# Data Lakes Project

In [25]:
import pandas as pd
import matplotlib
import configparser
from datetime import datetime
import pyspark.sql.functions as f
from pyspark.sql import types as t
import os
from pyspark.sql import SparkSession
from pyspark.sql.functions import udf, col
from pyspark.sql.functions import year, month, dayofmonth, hour, weekofyear, date_format


In [26]:

config = configparser.ConfigParser()
config.read('dl.cfg')

os.environ['AWS_ACCESS_KEY_ID']=config['AWS']['AWS_ACCESS_KEY_ID']
os.environ['AWS_SECRET_ACCESS_KEY']=config['AWS']['AWS_SECRET_ACCESS_KEY']
spark = SparkSession \
    .builder \
    .config("spark.jars.packages", "org.apache.hadoop:hadoop-aws:2.7.0") \
    .getOrCreate()

In [27]:
config.read('dl.cfg')
SONG_DATA_LOCAL=config['LOCAL']['INPUT_DATA_SONG_DATA_LOCAL']
LOG_DATA_LOCAL=config['LOCAL']['INPUT_DATA_LOG_DATA_LOCAL']
OUTPUT_DATA_LOCAL=config['LOCAL']['OUTPUT_DATA_LOCAL']

In [28]:
print(SONG_DATA_LOCAL)

data/song_data/*/*/*/*.json


In [29]:
# get filepath to song data file
#song_data = "data/song-data.zip"
#song_data = "s3://udacity-dend/song_data/song-data.zip"
#song_data = "s3://udacity-dend/log_data/log-data.zip"
song_data = SONG_DATA_LOCAL
# read song data file
df = spark.read.json(song_data)


In [30]:
df.printSchema()

root
 |-- artist_id: string (nullable = true)
 |-- artist_latitude: double (nullable = true)
 |-- artist_location: string (nullable = true)
 |-- artist_longitude: double (nullable = true)
 |-- artist_name: string (nullable = true)
 |-- duration: double (nullable = true)
 |-- num_songs: long (nullable = true)
 |-- song_id: string (nullable = true)
 |-- title: string (nullable = true)
 |-- year: long (nullable = true)



In [31]:
df.show(5)

+------------------+---------------+-----------------+----------------+--------------------+---------+---------+------------------+--------------------+----+
|         artist_id|artist_latitude|  artist_location|artist_longitude|         artist_name| duration|num_songs|           song_id|               title|year|
+------------------+---------------+-----------------+----------------+--------------------+---------+---------+------------------+--------------------+----+
|ARDR4AC1187FB371A1|           null|                 |            null|Montserrat Caball...|511.16363|        1|SOBAYLL12A8C138AF9|Sono andati? Fing...|   0|
|AREBBGV1187FB523D2|           null|      Houston, TX|            null|Mike Jones (Featu...|173.66159|        1|SOOLYAZ12A6701F4A6|Laws Patrolling (...|   0|
|ARMAC4T1187FB3FA4C|       40.82624|Morris Plains, NJ|       -74.47995|The Dillinger Esc...|207.77751|        1|SOBBUGU12A8C13E95D|Setting Fire to S...|2004|
|ARPBNLO1187FB3D52F|       40.71455|     New York, N

In [32]:
# extract columns to create songs table
df.createOrReplaceTempView("songs_table")
songs_table = spark.sql("""
                        SELECT song_id, title, artist_id, year, duration
                        FROM songs_table
                        ORDER BY song_id
""")
songs_table.show(5)
songs_table.printSchema()
songs_table.write.parquet(OUTPUT_DATA_LOCAL + "songs_table.parquet")
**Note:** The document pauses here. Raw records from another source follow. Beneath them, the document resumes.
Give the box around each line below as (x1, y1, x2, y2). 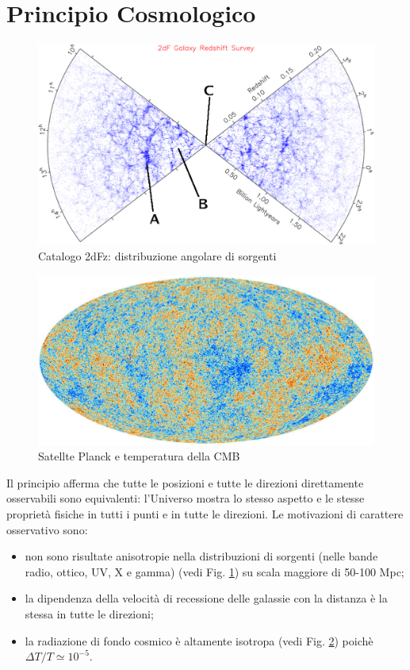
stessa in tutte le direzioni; (25, 605, 154, 622)
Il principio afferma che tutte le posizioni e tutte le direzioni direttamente (6, 474, 364, 491)
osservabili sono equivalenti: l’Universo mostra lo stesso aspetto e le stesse (6, 490, 365, 506)
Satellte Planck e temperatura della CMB (38, 448, 240, 464)
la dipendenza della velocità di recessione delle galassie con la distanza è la (25, 590, 388, 606)
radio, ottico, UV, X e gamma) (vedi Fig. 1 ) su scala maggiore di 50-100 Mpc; (25, 563, 404, 580)
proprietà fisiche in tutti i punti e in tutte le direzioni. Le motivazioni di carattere (6, 505, 404, 522)
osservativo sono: (6, 521, 88, 537)
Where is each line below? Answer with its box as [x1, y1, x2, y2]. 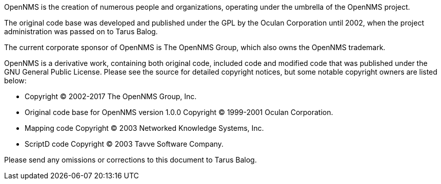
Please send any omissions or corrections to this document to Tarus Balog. [4, 155, 257, 164]
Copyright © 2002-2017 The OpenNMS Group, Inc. [25, 92, 197, 101]
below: [4, 76, 27, 85]
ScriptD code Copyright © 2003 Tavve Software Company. [25, 140, 224, 148]
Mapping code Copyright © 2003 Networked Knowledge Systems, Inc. [25, 124, 264, 132]
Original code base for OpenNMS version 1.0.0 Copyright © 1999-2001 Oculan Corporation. [25, 108, 333, 117]
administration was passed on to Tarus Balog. [4, 27, 158, 36]
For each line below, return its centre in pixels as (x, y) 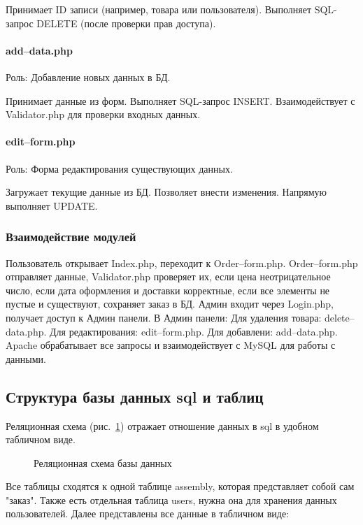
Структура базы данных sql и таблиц (135, 396)
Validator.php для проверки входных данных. (103, 114)
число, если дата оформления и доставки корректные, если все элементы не (168, 290)
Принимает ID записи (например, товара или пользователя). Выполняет (159, 9)
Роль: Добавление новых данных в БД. (88, 77)
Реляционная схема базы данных (103, 462)
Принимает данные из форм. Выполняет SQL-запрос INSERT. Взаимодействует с (180, 100)
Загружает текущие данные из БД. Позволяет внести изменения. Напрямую (166, 192)

+------------------+--------------------+------------------+----+---------+
|           song_id|               title|         artist_id|year| duration|
+------------------+--------------------+------------------+----+---------+
|SOAOIBZ12AB01815BE|I Hold Your Hand ...|ARPBNLO1187FB3D52F|2000| 43.36281|
|SOBAYLL12A8C138AF9|Sono andati? Fing...|ARDR4AC1187FB371A1|   0|511.16363|
|SOBBUGU12A8C13E95D|Setting Fire to S...|ARMAC4T1187FB3FA4C|2004|207.77751|
|SOBBXLX12A58A79DDA|Erica (2005 Digit...|AREDBBQ1187B98AFF5|   0|138.63138|
|SOBCOSW12A8C13D398|  Rumba De Barcelona|AR7SMBG1187B9B9066|   0|218.38322|
+------------------+--------------------+------------------+----+---------+
only showing top 5 rows

root
 |-- song_id: string (nullable = true)
 |-- title: string (nullable = true)
 |-- artist_id: string (nullable = true)
 |-- year: long (nullable = true)
 |-- duration: double (nullable = true)



In [33]:
# extract columns to create artists table
df.createOrReplaceTempView("artists_table")
artists_table = spark.sql("""
                        SELECT artist_id, 
                        artist_name as name,  
                        artist_location as location, 
                        artist_latitude as lattitude, 
                        artist_longitude as longitude
                        FROM artists_table
                        ORDER BY artist_id
""")
artists_table.show(5)
artists_table.printSchema()
artists_table.write.parquet(OUTPUT_DATA_LOCAL + "artists_table.parquet")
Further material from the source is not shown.